How to use the library
We will show how to run an example script that uses the library. The script uses a couple of threads to download the data from a sample local web page into a temporary directory. There are two main ways to obtain the script and to execute it.
- Using the source from the repository. Steps:
- Download the source of the package from the repository (git clone http://github.com/mkobos/tree_crawler)
- In the source’s root directory, run the script concurrent_tree_crawler/bin/run_sample_download_crawler.py
- Using the installed library. Steps:
- Install the concurrent_tree_crawler library in your system from the PyPi packages repository (e.g. by executing pip install --user concurrent_tree_crawler or easy_install --user concurrent_tree_crawler)
- Download the concurrent_tree_crawler/bin/run_sample_download_crawler.py and concurrent_tree_crawler/bin/sample_download_crawler.py scripts from the source repository, place them in a single directory and run the run_sample_download_crawler.py script (but before that, make the scripts executable if needed).
For a more detailed information about creating one’s own crawler using this library see http://github.com/mkobos/tree_crawler/wiki.
Concurrent tree crawling algorithm
We use a set number of threads to concurrently explore a generic tree (we do not care at the moment whether it corresponds to a web site or not). The threads start their exploration of the nodes from the tree’s root. Each thread tries to explore tree nodes which have not yet been explored by other threads (we use a modification of the breadth-search algorithm to minimize the number of situations when the threads get into each other’s way).
In the case of web site crawling, it means that each thread has its own browser but tries not to open (and parse) web pages which have already been opened by other threads.
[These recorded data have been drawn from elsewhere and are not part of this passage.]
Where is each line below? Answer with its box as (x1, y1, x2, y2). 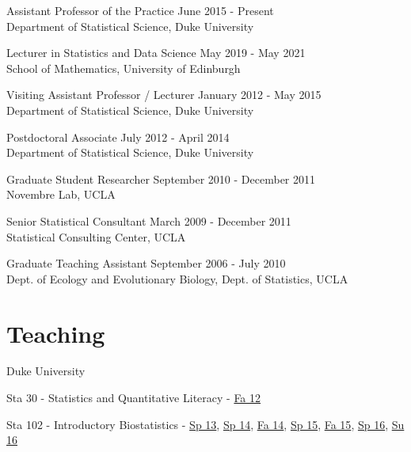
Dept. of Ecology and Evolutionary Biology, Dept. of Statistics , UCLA (6, 270, 348, 287)
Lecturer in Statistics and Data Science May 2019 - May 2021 (6, 44, 306, 61)
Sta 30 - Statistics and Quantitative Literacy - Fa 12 (6, 389, 261, 406)
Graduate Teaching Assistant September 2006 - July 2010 (6, 255, 286, 272)
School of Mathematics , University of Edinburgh (6, 59, 241, 76)
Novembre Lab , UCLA (6, 186, 116, 203)
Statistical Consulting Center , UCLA (6, 228, 186, 245)
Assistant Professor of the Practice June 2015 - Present (6, 2, 274, 18)
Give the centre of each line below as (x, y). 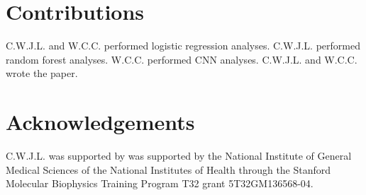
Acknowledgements (100, 122)
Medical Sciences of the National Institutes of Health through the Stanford (168, 169)
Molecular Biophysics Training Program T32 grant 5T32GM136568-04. (160, 183)
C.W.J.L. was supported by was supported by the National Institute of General (179, 156)
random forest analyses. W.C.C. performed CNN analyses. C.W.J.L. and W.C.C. (182, 59)
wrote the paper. (42, 73)
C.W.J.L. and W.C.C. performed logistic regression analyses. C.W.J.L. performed (183, 46)
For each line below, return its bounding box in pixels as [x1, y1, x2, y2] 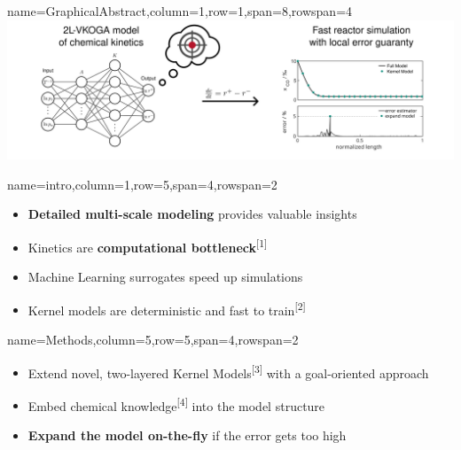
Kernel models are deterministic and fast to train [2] [27, 298, 306, 319]
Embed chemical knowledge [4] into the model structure [27, 393, 325, 415]
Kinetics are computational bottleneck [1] [27, 235, 268, 256]
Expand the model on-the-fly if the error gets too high [27, 426, 347, 445]
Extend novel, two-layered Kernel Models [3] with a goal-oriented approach [27, 361, 429, 382]
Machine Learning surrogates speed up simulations [27, 268, 303, 286]
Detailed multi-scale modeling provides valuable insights [27, 205, 357, 223]
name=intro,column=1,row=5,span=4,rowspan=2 [7, 175, 277, 193]
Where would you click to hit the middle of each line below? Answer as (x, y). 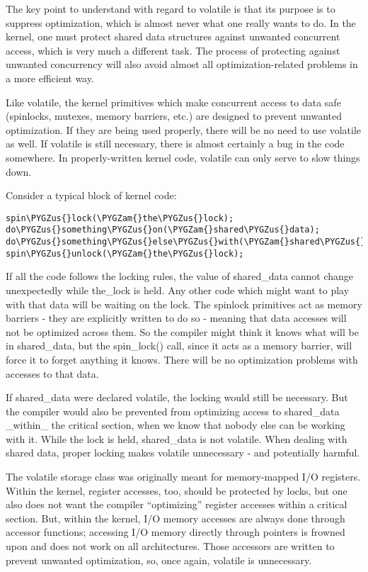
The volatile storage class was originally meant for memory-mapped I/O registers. (183, 477)
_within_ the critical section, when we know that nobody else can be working (176, 425)
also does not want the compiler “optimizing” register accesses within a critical (177, 504)
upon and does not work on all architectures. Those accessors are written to (170, 546)
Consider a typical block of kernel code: (91, 195)
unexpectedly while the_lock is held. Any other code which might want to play (178, 290)
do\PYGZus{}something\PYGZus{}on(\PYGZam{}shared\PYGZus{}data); (163, 230)
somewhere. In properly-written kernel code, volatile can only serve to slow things (183, 157)
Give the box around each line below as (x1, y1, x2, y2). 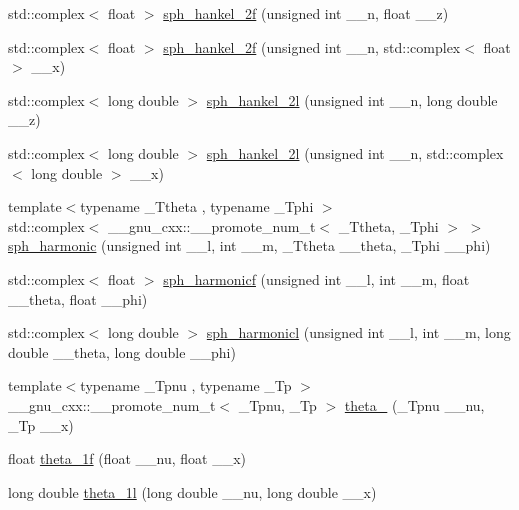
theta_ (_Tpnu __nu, (344, 394, 485, 415)
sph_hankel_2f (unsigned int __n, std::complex (163, 36, 461, 57)
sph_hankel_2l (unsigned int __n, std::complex (206, 142, 504, 163)
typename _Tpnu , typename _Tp (80, 375, 292, 396)
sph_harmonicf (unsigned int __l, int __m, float (163, 268, 470, 289)
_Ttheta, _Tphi (338, 215, 439, 236)
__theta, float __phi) (8, 288, 148, 309)
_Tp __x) (8, 414, 74, 435)
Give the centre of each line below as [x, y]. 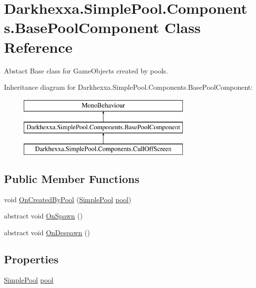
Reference [38, 47]
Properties [31, 259]
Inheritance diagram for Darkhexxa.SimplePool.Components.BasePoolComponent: [128, 87]
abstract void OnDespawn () [47, 233]
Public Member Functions [72, 179]
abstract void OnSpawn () [43, 216]
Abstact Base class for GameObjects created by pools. [86, 70]
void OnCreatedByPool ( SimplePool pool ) [68, 199]
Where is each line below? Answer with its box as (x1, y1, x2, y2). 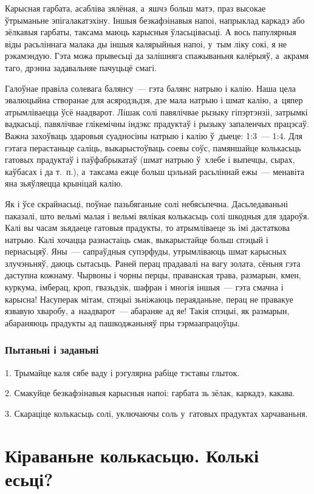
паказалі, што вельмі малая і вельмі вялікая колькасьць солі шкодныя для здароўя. (5, 209, 310, 222)
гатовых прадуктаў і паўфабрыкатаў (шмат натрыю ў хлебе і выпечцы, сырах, (5, 153, 295, 166)
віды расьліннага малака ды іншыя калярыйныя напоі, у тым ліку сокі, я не (5, 37, 287, 50)
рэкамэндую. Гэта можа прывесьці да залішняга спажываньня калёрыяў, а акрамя (5, 49, 309, 62)
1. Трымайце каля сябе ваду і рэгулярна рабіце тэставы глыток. (5, 366, 240, 379)
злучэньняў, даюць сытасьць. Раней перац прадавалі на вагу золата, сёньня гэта (5, 256, 301, 269)
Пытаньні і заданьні (5, 342, 99, 357)
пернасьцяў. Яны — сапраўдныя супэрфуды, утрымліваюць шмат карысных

For a more detailed information about the generic algorithm see http://github.com/mkobos/tree_crawler/wiki.
Project files and directory structure
- Makefile – The makefile used for managing different tasks related to the source code.
- utils/run_tests.py script runs the unit tests (or alternatively: make test or ./setup.py test) . Unit tests related to a certain source file are placed inside a test directory which is placed in the same directory as the source file. This convention was introduced because we want the tests to be placed close to the source files but at the same time we want them not to pollute the source files directory.
- utils/make_documentation.sh script generates API documentation from the source (or alternatively: make docs-api)
- concurrent_tree_crawler/bin/run_sample_download_crawler.py script runs a sample crawler that downloads files from a local web site into a temporary directory
The main directory contains also some configuration files for Eclipse and its PyDev plugin which are used to develop the project.